# Your assignment
Across the whole listing, return each line exactly, with no images included.

# Provided data
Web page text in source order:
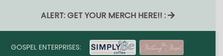
ALERT: GET YOUR MERCH HERE!! :
GOSPEL ENTERPRISES:
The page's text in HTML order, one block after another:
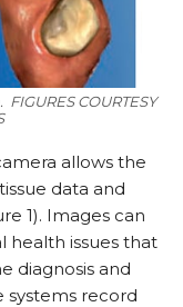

# Exercise answer
Web page text in source order:
ALERT: GET YOUR MERCH HERE!! :
GOSPEL ENTERPRISES:
The page's text in HTML order, one block after another:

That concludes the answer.